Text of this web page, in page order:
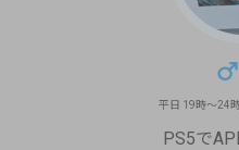
平日 19時〜24
PS5で
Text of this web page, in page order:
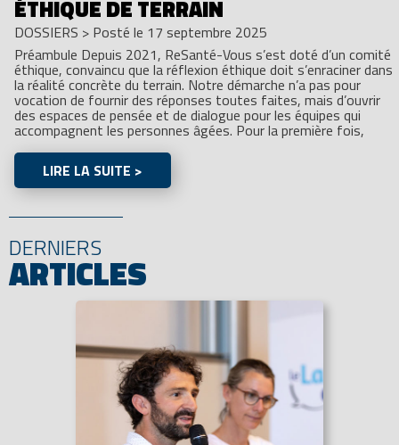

# # # # #

__EXERCISE DESCRIPTION__:
An exact copy of all the data above is required; omit any pictures.

__ANSWER__:
Text of this web page, in page order:
平日 19時〜24
PS5で
Text of this web page, in page order:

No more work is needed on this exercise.